__Brief__. Write out the entries below exactly. End with the line that contains "Write config settings to file. [57, 190]".

(Records from a dataset)
= Beginning of Section =
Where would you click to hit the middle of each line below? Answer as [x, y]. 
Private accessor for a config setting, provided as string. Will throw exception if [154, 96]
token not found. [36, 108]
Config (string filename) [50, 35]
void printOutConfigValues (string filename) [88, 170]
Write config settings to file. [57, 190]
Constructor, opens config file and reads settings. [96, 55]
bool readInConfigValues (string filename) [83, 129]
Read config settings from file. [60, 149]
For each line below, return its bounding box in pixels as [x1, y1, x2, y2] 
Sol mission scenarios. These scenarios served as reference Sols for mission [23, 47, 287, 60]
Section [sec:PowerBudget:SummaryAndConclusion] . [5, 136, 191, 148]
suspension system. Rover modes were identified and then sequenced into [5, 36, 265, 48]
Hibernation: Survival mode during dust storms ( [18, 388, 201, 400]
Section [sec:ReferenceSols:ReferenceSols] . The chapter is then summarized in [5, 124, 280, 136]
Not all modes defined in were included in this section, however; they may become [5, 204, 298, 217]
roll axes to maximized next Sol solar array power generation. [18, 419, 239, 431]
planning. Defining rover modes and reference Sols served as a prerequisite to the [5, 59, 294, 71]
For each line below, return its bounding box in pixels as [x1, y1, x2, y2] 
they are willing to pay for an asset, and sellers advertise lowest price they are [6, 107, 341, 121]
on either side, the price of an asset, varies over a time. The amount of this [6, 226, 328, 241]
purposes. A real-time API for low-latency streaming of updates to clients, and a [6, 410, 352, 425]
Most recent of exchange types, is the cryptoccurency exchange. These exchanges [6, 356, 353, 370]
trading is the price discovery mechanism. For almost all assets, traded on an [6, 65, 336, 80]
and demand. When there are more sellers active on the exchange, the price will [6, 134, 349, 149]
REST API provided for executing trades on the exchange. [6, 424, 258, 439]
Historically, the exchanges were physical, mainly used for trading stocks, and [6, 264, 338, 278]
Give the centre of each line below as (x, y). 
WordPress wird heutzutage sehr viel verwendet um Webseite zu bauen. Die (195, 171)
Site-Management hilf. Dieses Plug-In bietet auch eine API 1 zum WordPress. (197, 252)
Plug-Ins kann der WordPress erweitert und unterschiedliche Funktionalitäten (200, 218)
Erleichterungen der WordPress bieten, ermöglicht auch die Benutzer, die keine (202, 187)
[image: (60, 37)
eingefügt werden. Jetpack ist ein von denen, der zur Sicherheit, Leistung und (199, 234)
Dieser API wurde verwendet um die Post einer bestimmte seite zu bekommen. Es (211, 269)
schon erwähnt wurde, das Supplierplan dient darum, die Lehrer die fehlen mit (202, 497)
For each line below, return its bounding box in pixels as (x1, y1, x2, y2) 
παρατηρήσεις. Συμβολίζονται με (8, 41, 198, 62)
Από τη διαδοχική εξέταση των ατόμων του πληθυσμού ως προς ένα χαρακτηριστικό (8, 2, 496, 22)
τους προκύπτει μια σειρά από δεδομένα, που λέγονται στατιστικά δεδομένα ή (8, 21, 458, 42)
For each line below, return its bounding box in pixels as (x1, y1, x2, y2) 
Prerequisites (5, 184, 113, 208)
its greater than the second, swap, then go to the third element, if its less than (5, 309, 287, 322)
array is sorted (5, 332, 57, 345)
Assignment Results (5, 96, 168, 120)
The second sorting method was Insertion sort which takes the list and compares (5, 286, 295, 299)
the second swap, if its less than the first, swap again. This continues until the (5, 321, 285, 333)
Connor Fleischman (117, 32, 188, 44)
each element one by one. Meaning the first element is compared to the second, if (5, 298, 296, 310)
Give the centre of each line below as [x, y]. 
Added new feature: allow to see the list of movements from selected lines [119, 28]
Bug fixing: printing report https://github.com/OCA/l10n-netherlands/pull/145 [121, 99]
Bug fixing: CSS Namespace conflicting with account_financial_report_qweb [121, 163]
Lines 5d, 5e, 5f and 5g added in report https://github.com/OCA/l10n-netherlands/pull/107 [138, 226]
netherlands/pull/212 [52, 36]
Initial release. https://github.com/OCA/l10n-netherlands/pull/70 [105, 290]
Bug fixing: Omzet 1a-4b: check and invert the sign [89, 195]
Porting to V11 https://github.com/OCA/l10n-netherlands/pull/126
= End of Section =
__Answer to this problem__.
Where would you click to hit the middle of each line below? Answer as [x, y]. 
Private accessor for a config setting, provided as string. Will throw exception if [154, 96]
token not found. [36, 108]
Config (string filename) [50, 35]
void printOutConfigValues (string filename) [88, 170]
Write config settings to file. [57, 190]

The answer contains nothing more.